'''
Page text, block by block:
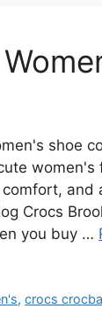
shoe
and
Crocs
you buy …
,crocs
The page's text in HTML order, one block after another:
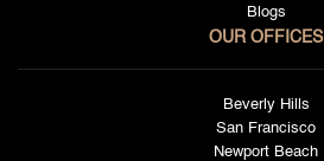
Blogs
OUR OFFICES
Beverly Hills
San Francisco
Newport Beach
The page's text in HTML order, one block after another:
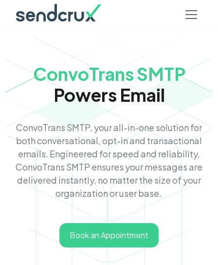
ConvoTrans SMTP
Powers Email
ConvoTrans SMTP, your all-in-one solution for
both conversational, opt-in and transactional
emails. Engineered for speed and reliability,
ConvoTrans SMTP ensures your messages are
delivered instantly, no matter the size of your
organization or user base.
Book an Appointment
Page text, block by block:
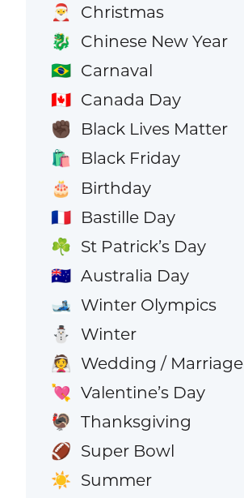
🎅 Christmas
🐉 Chinese New Year
🇧🇷 Carnaval
🇨🇦 Canada Day
✊🏿 Black Lives Matter
🛍️ Black Friday
🎂 Birthday
🇫🇷 Bastille Day
☘️ St Patrick’s Day
🇦🇺 Australia Day
🎿 Winter Olympics
⛄ Winter
👰 Wedding / Marriage
💘 Valentine’s Day
🦃 Thanksgiving
🏈 Super Bowl
☀️ Summer
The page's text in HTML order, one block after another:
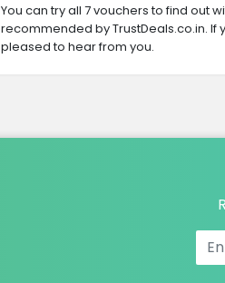
You can try all 7 vouchers to find out
recommended by TrustDeals.co.in. If
pleased to hear from you.
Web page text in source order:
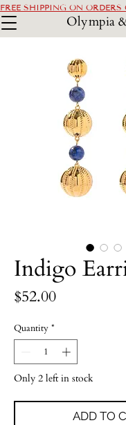
FREE SHIPPING ON ORDERS
Olympia
Indigo
$52.00Price
Quantity *
Only 2 left in stock
ADD TO
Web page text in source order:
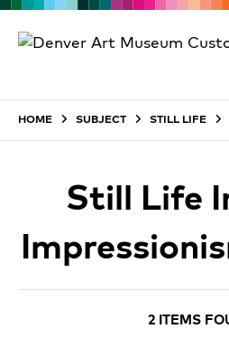
HOME SUBJECT STILL LIFE
Still Life
2 ITEMS
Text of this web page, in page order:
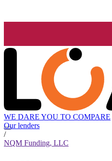
WE DARE YOU TO COMPARE
Our lenders
/
NQM Funding, LLC
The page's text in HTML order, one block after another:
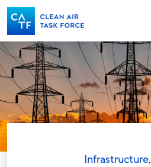
Skip
to
main
content
Infrastructure,
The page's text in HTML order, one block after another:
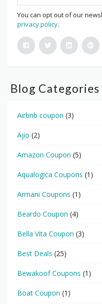
You can opt out of our
privacy policy.
Blog Categories
Airbnb coupon (3)
Ajio (2)
Amazon Coupon (5)
Aqualogica Coupons (1)
Armani Coupons (1)
Beardo Coupon (4)
Bella Vita Coupon (3)
Best Deals (25)
Bewakoof Coupons (1)
Boat Coupon (1)
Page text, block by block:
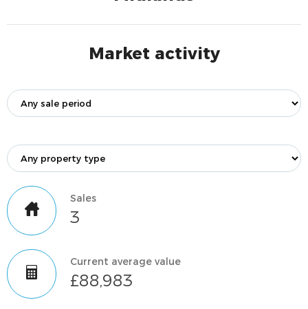
Market activity
Sales
3
Current average value
£88,983
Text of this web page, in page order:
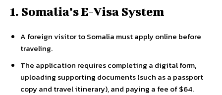
1. Somalia’s E-Visa System
A foreign visitor to Somalia must apply online before
traveling.
The application requires completing a digital form,
uploading supporting documents (such as a passport
copy and travel itinerary), and paying a fee of $64.
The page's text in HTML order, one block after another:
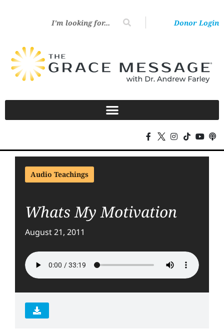
Donor Login
Audio Teachings
Whats My Motivation
August 21, 2011
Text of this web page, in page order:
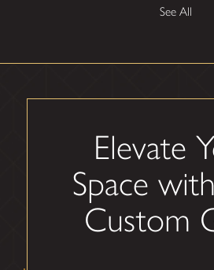
See All
Elevate
Space
Custom
'''
WORK ORDER: Each word of the data should be repeated exactly, and the pictures left out.

TASK RESULT:
Page text, block by block:
shoe
and
Crocs
you buy …
,crocs
The page's text in HTML order, one block after another:
Blogs
OUR OFFICES
Beverly Hills
San Francisco
Newport Beach
The page's text in HTML order, one block after another:
ConvoTrans SMTP
Powers Email
ConvoTrans SMTP, your all-in-one solution for
both conversational, opt-in and transactional
emails. Engineered for speed and reliability,
ConvoTrans SMTP ensures your messages are
delivered instantly, no matter the size of your
organization or user base.
Book an Appointment
Page text, block by block:
🎅 Christmas
🐉 Chinese New Year
🇧🇷 Carnaval
🇨🇦 Canada Day
✊🏿 Black Lives Matter
🛍️ Black Friday
🎂 Birthday
🇫🇷 Bastille Day
☘️ St Patrick’s Day
🇦🇺 Australia Day
🎿 Winter Olympics
⛄ Winter
👰 Wedding / Marriage
💘 Valentine’s Day
🦃 Thanksgiving
🏈 Super Bowl
☀️ Summer
The page's text in HTML order, one block after another:
You can try all 7 vouchers to find out
recommended by TrustDeals.co.in. If
pleased to hear from you.
Web page text in source order:
FREE SHIPPING ON ORDERS
Olympia
Indigo
$52.00Price
Quantity *
Only 2 left in stock
ADD TO
Web page text in source order:
HOME SUBJECT STILL LIFE
Still Life
2 ITEMS
Text of this web page, in page order:
WE DARE YOU TO COMPARE
Our lenders
/
NQM Funding, LLC
The page's text in HTML order, one block after another:
Skip
to
main
content
Infrastructure,
The page's text in HTML order, one block after another:
You can opt out of our
privacy policy.
Blog Categories
Airbnb coupon (3)
Ajio (2)
Amazon Coupon (5)
Aqualogica Coupons (1)
Armani Coupons (1)
Beardo Coupon (4)
Bella Vita Coupon (3)
Best Deals (25)
Bewakoof Coupons (1)
Boat Coupon (1)
Page text, block by block:
Market activity
Sales
3
Current average value
£88,983
Text of this web page, in page order:
1. Somalia’s E-Visa System
A foreign visitor to Somalia must apply online before
traveling.
The application requires completing a digital form,
uploading supporting documents (such as a passport
copy and travel itinerary), and paying a fee of $64.
The page's text in HTML order, one block after another:
Donor Login
Audio Teachings
Whats My Motivation
August 21, 2011
Text of this web page, in page order:
See All
Elevate
Space
Custom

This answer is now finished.